**Instructions to follow:** What is the number of lines below that contain the word "ceiling"? Respond with that number alone.

**Source material:**
=-=-=

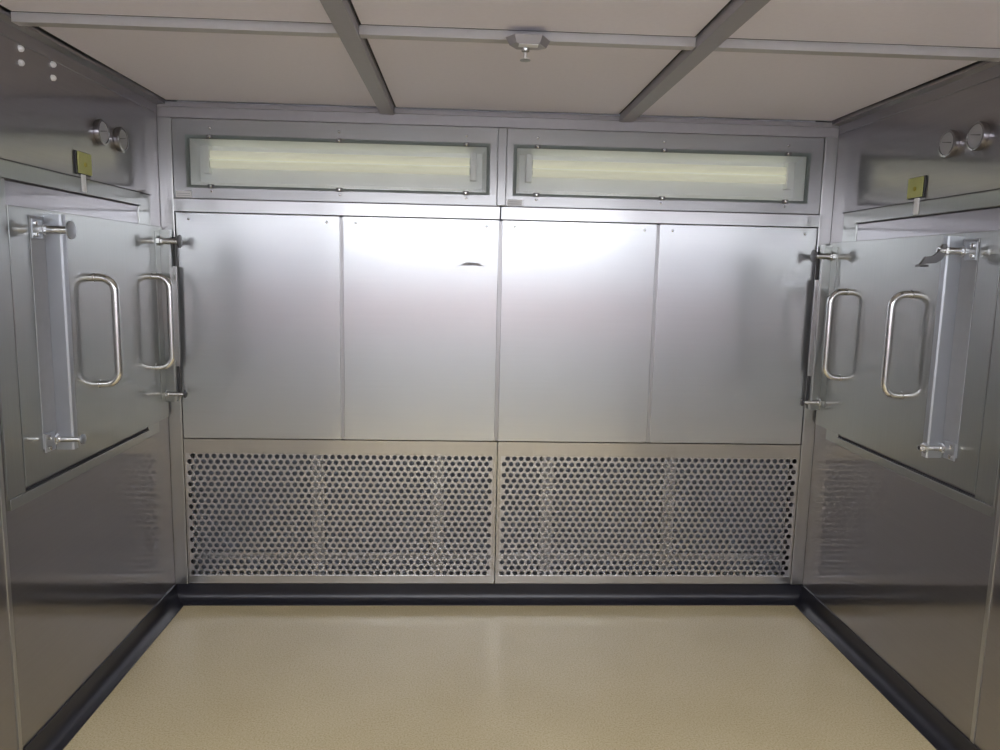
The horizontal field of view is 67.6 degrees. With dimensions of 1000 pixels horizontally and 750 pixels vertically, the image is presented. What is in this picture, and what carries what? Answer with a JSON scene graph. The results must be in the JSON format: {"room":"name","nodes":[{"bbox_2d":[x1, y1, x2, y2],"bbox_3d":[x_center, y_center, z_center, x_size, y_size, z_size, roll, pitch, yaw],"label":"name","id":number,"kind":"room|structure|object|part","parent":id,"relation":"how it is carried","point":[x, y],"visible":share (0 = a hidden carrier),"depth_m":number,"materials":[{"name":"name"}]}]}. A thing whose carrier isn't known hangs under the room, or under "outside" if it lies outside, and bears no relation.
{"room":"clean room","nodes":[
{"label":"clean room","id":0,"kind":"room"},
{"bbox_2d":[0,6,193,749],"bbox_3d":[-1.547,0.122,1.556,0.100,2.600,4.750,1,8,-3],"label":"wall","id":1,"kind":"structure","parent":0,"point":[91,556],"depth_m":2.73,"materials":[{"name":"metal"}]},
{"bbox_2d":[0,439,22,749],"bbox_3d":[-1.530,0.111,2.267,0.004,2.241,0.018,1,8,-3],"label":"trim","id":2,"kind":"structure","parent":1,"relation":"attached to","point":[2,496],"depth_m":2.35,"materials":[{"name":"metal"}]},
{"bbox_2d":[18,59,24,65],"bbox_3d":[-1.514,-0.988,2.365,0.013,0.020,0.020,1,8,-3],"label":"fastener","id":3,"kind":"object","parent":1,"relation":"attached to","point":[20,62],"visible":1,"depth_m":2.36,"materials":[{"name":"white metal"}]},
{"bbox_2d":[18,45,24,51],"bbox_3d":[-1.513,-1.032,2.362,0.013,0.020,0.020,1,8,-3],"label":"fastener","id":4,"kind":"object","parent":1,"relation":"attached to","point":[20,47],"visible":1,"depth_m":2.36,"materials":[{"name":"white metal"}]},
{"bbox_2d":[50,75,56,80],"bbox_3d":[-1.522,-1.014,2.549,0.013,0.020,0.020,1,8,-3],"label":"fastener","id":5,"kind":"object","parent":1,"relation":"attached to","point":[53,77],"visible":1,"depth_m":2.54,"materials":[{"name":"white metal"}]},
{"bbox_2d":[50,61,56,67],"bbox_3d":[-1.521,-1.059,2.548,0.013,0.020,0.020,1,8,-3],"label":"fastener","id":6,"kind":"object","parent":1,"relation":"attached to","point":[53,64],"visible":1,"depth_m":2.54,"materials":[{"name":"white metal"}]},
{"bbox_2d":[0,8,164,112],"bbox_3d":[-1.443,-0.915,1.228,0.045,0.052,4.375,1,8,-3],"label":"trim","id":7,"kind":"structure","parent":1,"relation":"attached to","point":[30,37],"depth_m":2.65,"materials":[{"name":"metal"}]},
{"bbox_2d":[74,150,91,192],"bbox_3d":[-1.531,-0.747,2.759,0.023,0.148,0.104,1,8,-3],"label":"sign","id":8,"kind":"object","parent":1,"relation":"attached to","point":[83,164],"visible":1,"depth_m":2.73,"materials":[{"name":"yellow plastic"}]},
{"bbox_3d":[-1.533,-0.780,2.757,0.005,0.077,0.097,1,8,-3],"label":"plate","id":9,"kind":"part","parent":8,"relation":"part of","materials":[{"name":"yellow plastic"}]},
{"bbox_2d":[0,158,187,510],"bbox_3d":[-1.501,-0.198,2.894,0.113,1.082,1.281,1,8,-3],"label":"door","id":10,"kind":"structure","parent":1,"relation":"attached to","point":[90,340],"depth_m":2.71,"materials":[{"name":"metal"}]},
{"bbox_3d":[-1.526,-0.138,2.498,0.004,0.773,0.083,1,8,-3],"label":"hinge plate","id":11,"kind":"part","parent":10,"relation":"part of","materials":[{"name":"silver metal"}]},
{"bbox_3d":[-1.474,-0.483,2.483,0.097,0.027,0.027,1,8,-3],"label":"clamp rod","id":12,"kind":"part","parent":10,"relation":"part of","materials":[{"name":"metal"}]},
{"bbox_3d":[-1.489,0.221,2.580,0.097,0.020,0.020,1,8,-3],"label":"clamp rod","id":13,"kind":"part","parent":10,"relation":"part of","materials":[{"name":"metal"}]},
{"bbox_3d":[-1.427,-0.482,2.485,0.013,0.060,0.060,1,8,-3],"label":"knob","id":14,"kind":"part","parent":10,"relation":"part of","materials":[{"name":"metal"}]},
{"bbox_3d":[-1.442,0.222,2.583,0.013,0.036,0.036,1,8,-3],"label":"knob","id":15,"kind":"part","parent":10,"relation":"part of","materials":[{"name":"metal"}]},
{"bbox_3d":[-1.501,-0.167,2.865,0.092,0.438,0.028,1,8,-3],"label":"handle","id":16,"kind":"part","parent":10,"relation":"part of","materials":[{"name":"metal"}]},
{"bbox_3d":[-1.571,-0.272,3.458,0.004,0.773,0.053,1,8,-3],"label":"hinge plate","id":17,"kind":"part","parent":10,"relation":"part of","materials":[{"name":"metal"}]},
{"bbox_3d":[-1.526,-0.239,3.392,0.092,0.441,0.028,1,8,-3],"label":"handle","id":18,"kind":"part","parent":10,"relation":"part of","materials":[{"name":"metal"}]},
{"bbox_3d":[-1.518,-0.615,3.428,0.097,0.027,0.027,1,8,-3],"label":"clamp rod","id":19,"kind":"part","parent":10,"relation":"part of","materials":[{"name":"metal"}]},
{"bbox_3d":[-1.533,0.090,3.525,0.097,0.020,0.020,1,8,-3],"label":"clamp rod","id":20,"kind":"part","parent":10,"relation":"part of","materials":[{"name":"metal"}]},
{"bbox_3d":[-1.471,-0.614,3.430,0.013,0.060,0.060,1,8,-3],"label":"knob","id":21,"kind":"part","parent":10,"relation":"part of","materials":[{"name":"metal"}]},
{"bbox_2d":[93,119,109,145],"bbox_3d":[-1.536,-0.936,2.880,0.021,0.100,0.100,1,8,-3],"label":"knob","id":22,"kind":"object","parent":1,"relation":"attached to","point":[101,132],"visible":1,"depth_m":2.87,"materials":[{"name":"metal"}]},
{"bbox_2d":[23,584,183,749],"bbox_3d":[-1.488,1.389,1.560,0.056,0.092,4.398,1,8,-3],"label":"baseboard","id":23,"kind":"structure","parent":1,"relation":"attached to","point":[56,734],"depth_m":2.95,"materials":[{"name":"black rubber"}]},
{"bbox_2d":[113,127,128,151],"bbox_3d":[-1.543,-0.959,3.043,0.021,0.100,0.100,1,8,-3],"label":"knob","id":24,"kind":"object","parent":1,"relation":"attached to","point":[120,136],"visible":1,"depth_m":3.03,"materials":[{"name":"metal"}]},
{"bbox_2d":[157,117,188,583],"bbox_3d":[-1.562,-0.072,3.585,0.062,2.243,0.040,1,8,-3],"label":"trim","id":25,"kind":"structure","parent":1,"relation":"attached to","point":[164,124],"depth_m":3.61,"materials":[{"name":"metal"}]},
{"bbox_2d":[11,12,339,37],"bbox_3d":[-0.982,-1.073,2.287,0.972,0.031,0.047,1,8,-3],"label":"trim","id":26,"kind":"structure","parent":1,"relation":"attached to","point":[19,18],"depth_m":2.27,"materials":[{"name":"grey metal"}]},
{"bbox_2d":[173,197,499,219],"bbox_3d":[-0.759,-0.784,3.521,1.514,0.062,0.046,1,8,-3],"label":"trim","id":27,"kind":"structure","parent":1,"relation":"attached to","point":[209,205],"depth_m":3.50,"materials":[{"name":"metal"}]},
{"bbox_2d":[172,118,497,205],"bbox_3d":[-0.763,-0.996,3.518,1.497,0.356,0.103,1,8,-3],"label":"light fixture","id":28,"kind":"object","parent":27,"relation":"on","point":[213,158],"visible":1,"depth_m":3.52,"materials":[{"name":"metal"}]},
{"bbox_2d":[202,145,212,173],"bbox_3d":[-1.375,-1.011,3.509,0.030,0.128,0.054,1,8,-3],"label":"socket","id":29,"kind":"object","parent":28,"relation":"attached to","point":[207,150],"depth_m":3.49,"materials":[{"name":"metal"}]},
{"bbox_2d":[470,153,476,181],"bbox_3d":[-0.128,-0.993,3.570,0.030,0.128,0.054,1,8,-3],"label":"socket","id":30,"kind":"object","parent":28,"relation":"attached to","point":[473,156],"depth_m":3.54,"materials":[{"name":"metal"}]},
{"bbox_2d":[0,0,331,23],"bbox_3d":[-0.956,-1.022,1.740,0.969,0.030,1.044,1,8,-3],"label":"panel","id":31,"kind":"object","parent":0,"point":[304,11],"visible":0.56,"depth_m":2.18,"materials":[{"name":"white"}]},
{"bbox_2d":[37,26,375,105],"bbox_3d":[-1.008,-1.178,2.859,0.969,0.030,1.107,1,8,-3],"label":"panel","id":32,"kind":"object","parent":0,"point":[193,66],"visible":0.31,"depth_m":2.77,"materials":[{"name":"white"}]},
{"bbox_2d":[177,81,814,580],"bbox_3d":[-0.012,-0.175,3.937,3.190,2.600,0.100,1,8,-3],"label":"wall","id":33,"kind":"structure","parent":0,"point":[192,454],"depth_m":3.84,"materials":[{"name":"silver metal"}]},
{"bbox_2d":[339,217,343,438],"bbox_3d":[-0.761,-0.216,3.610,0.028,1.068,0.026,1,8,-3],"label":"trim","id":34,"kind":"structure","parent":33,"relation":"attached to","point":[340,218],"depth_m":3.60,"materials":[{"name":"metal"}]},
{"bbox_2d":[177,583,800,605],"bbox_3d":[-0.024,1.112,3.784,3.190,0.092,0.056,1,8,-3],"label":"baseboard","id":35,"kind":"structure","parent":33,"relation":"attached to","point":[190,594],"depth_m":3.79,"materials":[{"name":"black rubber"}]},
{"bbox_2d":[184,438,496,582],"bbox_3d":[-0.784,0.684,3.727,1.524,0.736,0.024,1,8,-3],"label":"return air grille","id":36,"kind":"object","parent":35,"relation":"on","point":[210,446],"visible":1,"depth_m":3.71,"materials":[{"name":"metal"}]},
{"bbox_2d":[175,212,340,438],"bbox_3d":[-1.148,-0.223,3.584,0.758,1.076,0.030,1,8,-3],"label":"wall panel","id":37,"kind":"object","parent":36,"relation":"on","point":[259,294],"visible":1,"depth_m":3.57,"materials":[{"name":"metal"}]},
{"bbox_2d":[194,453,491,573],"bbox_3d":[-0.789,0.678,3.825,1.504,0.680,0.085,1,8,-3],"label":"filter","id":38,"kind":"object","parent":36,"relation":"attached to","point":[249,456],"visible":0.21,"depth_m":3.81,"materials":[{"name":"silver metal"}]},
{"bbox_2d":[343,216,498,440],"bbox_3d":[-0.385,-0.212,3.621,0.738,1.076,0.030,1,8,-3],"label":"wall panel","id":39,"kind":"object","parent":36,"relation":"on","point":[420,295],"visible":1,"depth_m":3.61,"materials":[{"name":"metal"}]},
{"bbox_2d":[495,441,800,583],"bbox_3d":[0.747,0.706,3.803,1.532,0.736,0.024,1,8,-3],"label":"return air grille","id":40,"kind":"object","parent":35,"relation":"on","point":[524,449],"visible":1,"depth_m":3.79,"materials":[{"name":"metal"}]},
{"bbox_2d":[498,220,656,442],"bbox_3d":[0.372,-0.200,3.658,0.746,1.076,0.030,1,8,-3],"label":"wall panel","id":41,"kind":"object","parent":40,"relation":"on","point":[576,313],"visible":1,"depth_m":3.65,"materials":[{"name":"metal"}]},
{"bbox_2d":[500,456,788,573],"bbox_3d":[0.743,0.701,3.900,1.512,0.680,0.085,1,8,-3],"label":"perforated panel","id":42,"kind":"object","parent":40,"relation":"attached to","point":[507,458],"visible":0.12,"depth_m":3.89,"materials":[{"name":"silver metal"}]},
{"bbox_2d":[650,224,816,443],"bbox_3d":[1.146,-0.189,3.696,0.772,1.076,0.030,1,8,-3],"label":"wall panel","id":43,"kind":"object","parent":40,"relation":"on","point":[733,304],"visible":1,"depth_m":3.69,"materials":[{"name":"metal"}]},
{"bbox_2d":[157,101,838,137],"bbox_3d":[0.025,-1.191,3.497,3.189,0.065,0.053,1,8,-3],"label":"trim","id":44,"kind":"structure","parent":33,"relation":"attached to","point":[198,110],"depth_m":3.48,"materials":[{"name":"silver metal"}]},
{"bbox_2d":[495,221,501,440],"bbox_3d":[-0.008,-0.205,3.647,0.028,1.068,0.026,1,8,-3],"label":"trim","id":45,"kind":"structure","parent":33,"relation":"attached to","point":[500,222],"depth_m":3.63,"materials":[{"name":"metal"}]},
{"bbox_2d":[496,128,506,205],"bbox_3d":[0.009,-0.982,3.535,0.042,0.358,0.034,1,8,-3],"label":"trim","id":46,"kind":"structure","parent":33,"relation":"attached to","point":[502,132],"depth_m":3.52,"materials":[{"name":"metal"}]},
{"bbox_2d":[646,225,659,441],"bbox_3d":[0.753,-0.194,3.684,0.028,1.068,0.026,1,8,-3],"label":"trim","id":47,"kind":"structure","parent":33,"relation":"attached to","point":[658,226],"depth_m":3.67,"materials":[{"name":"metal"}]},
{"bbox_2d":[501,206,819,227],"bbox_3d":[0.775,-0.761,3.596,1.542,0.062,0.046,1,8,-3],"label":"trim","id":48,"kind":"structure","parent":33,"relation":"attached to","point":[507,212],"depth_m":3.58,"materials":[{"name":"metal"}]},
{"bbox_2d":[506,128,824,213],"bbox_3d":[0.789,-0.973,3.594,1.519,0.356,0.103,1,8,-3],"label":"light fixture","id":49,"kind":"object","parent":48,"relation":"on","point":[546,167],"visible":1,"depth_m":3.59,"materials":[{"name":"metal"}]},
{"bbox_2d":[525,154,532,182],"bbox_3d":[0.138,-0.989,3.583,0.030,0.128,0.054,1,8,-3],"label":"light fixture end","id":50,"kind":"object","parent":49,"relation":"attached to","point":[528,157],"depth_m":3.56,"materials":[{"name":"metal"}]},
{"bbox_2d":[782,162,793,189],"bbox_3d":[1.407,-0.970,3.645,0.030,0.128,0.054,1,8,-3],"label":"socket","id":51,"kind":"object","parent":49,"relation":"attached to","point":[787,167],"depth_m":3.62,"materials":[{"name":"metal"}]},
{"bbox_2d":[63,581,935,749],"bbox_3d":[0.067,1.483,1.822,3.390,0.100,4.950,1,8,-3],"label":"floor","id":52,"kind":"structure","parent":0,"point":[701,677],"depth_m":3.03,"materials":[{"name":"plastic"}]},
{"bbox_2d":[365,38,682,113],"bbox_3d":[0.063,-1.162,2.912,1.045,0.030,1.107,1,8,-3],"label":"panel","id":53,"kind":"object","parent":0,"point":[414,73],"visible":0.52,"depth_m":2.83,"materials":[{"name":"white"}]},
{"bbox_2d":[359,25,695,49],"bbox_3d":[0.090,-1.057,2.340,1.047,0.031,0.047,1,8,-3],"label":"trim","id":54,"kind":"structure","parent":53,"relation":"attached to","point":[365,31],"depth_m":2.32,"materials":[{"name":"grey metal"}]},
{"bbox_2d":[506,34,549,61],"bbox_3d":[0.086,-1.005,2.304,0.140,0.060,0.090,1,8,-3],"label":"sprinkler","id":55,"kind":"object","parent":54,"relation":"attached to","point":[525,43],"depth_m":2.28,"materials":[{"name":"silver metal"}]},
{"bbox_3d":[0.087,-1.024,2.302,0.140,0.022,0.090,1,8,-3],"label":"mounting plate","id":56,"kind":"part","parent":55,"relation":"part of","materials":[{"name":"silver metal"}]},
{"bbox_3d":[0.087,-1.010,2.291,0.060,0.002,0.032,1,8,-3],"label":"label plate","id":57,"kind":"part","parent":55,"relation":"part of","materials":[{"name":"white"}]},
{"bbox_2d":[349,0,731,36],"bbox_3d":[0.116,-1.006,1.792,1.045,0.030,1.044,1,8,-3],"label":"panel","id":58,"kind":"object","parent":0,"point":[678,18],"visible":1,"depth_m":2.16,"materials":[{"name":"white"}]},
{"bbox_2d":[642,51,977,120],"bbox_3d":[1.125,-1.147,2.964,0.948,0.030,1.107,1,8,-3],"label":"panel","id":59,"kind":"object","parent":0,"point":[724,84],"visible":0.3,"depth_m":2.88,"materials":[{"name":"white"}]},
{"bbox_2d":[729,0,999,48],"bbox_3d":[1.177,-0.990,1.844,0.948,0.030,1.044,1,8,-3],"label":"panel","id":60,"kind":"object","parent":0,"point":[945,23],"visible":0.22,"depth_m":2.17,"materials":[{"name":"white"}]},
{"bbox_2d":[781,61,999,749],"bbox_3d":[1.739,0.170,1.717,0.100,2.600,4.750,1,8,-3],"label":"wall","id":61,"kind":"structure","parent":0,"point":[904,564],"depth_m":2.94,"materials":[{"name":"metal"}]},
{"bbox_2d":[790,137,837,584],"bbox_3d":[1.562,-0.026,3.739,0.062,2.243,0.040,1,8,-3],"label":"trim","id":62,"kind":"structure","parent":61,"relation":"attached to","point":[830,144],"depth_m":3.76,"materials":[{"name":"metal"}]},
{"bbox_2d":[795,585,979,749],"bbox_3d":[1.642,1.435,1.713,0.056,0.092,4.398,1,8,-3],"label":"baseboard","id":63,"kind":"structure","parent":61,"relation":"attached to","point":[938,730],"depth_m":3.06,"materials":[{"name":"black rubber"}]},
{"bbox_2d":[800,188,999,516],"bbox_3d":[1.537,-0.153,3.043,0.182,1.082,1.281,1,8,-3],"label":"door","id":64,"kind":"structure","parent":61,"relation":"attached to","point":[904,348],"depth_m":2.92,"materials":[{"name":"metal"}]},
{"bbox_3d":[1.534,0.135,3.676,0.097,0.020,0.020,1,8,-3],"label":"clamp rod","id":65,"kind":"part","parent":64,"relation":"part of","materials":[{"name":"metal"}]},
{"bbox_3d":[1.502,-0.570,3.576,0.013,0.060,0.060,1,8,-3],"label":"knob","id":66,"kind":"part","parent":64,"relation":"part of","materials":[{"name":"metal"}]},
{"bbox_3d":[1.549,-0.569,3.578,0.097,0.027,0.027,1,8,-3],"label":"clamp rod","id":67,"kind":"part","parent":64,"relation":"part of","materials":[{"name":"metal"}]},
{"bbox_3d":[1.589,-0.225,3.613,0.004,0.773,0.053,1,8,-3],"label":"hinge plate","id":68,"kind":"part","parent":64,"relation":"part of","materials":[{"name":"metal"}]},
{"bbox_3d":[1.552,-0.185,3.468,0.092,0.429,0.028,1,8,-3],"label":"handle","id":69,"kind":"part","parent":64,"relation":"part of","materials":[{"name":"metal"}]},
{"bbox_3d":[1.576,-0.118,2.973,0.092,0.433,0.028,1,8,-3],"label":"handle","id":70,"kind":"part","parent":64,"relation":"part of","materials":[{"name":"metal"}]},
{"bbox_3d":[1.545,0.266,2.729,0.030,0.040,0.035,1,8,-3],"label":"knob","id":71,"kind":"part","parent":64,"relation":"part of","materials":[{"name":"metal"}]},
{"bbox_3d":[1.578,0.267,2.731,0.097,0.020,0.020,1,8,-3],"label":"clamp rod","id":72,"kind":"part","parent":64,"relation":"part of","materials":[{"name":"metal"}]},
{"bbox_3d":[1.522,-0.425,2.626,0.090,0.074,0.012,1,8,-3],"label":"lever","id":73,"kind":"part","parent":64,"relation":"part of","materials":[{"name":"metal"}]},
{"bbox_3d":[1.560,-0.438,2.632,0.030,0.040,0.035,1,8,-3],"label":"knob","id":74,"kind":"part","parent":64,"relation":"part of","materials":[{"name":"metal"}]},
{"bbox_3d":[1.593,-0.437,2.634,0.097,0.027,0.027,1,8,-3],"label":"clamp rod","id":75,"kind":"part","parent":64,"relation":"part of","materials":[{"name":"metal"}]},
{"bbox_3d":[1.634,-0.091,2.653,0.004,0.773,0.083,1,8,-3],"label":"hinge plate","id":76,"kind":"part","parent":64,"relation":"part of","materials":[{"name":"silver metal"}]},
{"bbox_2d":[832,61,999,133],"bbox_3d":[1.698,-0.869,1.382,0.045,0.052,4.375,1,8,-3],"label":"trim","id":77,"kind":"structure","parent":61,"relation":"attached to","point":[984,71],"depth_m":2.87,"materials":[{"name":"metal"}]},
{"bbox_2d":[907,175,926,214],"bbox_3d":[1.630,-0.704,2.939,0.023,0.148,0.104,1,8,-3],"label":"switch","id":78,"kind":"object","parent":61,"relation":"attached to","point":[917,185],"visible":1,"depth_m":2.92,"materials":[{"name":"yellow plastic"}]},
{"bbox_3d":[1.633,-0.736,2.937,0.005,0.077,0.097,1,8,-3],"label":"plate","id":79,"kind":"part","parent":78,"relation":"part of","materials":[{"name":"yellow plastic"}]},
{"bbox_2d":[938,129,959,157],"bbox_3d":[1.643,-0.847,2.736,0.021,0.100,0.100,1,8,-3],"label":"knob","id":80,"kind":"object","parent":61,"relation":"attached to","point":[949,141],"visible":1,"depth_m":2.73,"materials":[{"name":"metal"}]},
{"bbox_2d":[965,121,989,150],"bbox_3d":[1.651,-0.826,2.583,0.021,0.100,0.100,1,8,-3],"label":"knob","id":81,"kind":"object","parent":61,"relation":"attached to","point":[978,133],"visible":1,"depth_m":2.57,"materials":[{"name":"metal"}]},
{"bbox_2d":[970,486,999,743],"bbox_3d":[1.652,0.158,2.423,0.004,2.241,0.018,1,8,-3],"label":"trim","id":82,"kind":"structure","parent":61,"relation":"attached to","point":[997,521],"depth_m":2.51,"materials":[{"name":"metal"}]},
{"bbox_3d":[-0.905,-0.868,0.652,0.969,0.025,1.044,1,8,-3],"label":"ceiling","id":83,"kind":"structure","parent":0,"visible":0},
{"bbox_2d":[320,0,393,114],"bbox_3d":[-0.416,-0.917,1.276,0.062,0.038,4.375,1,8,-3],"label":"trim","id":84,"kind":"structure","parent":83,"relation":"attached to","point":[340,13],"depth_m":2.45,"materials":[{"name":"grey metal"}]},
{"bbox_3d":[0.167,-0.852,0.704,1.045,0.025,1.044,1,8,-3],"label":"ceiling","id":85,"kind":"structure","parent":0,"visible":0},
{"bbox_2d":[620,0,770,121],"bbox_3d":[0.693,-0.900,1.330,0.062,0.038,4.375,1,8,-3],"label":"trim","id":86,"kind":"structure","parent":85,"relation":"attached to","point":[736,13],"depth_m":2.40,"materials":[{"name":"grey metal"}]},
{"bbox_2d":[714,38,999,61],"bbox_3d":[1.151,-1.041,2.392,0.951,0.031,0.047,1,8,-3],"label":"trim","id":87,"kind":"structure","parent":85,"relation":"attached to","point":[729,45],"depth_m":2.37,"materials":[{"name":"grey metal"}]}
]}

=-=-=

**Output below:** 2